Os riscos representados pela desaceleração econômica nos Estados Unidos são maiores do que os representados pela inflação, afirmam analistas econômicos americanos ouvidos pela BBC Brasil. Os analistas elogiaram a decisão do Federal Reserve (Fed, como é conhecido o Banco Central americano), anunciada nesta quarta-feira, de manter a taxa básica de juros inalterada nos Estados Unidos, em 2% ao ano.

A decisão representou o fim de uma seqüência de sete cortes consecutivos na taxa.

''Foi a decisão certa, a de tirar uma pausa e esperar para ver. O mais importante foi que o Fed divulgou uma declaração que enfatiza mais as preocupações em relação ao crescimento do que com o temor inflacionário'', afirma Christian Weller, professor da Universidade de Massachusetts, em Boston, e pesquisador do instituto de pesquisas Center for American Progress.

''É a ênfase correta. Primeiro, é preciso que acertemos a situação do crescimento'', acrescenta Weller.

Em seu comunicado, o Fed afirma que tem havido uma desaceleração do mercado de trabalho americano, que ''os mercados financeiros permanecem sob forte estresse'' e que a atual contração do setor imobiliário e o aumento de preços de energia deverão ter um peso sobre o crescimento econômico nos próximos trimestres.

O documento acrescenta ainda que o Fed espera que a inflação seja moderada ao longo deste e do próximo ano, mas acrecenta que ''dados os contínuos aumentos nos preços de energia e de outras commodities'', a ''incerteza a respeito da inflação permanece elevada''.

"Mãos atadas"
Weller diz que a decisão do Fed de manter inalterada a taxa de juros demonstra que ''suas mãos estão atadas'', uma vez que, dada a atual fragilidade da economia do país, o banco prefere não correr o risco de promover novos cortes no momento, mas prefere torcer para que a situação melhore naturalmente, ainda que, dentro de alguns meses, devido ao temor inflacionário, tenha de elevar as taxas de juros.

Weller acredita que não se deve superestimar o papel dos corte de juros promovido pelo Fed, visto que ''as taxas de juros que realmente importam, as de longo prazo, que permitem investimentos em negócios e que pessoas comprem imóveis, não registraram queda, o que mostra uma certa ineficácia nas políticas do Fed''.

Para Josh Bivens, economista do Economic Policy Institute, de Washington, o problema é que ''o risco da inflação parte de fatores sobre os quais não há controle, como o mercado mundial de petróleo e os preços mundiais de alimentos. Estes fatores são precoupantes, mas não há muito que o Fed possa fazer sobre eles''.

Muito mais preocupante, comenta Bivens, é o fato de que ''foram registradas perdas de postos de trabalho em todos os meses de 2008''.

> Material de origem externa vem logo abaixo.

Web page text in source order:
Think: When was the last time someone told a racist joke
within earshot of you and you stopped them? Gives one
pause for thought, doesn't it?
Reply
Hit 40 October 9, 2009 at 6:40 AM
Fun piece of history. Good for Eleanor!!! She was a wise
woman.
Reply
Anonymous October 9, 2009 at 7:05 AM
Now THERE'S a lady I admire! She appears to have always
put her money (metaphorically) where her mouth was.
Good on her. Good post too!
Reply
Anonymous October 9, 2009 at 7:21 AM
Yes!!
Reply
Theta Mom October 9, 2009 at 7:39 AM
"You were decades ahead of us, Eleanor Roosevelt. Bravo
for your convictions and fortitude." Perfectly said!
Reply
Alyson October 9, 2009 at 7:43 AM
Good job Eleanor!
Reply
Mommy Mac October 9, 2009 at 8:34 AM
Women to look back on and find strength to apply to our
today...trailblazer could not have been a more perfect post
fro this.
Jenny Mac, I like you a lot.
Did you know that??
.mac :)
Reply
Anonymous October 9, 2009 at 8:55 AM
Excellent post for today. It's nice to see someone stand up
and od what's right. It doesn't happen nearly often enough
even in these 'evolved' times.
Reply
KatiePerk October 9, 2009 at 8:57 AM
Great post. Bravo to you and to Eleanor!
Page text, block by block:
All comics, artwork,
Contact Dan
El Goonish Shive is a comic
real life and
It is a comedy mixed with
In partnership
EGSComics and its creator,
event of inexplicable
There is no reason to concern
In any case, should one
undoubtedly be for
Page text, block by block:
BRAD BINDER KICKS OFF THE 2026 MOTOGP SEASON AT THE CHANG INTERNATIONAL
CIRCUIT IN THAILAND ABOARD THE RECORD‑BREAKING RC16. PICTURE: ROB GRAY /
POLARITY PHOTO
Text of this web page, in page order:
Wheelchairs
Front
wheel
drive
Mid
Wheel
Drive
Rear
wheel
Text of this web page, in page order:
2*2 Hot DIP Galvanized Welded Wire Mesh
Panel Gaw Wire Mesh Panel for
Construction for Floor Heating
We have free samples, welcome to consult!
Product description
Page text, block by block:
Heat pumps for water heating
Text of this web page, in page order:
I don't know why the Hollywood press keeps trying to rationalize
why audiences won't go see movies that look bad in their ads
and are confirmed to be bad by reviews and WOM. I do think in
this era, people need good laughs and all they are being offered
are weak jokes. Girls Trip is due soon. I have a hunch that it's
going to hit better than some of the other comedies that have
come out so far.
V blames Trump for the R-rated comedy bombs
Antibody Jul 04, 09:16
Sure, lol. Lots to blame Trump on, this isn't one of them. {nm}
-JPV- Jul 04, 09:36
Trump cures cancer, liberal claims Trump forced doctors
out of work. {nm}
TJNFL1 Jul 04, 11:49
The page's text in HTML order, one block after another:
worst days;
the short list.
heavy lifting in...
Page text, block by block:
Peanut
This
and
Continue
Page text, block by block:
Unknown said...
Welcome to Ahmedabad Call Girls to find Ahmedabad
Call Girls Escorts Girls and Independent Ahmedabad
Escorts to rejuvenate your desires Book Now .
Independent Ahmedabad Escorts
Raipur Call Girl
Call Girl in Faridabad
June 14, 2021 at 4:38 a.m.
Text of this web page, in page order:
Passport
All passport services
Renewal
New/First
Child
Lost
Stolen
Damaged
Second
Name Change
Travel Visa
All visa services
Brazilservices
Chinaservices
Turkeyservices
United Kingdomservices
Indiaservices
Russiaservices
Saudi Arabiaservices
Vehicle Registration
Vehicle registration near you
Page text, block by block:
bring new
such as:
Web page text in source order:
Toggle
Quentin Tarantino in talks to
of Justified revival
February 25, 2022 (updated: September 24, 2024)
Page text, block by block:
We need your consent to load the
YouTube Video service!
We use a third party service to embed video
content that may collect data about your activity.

A ênfase na inflação, afirma o economista, se deve ao fato de que o Fed ''é um pouco tendencioso no que diz respeito a enfatizar a batalha contra a inflação em detrimento à batalha em manter desemprego baixo, em parte porque boa parte do 'público do Fed' são os mercados financeiros''.

Na visão de Bivens, não tomar uma ação no momento, mas alertar para os riscos da inflação é uma forma que o Fed encontrou de ''ganhar um pouco de tempo e esperar que as coisas melhorem por conta própria''.

''Não é uma medida ruim, mas eu preferiria que o Fed seguisse cortando juros. Mas, devido às fortes pressões que eles enfrentam, essa não é uma possibilidade no momento'', diz o economista.

Outro analista, Mark Bloomfield, economista do American Council for Capital Formation, de Washington, também bate na tecla de que o Fed conta com poucas opções, além daquelas a que já recorreu.

''Existem duas alavancas. Uma é a política monetária, como a de cortar juros, e a outra é a política fiscal, à qual o governo já recorreu, como no envio de cheques e no pacote econômico'', afirma.

Os comentários do economista se referem à decisão do governo Bush de pressionar por um pacote de US$ 150 bilhões, que ofereceu isenção fiscal e incentivou a compra de equipamentos para empresas e a restituição de impostos a famílias de renda mínima, através de cheques de US$ 600, enviados pelo correio a indivíduos com renda mínima inferior a US$ 3.000.

O problema, segundo Bloomfield é que em vez de usar esses cheques ''para consumir e assim estimular a economia'', elas estão usando-os ''para saldar dívidas e para pagar a gasolina que os leva ao trabalho''.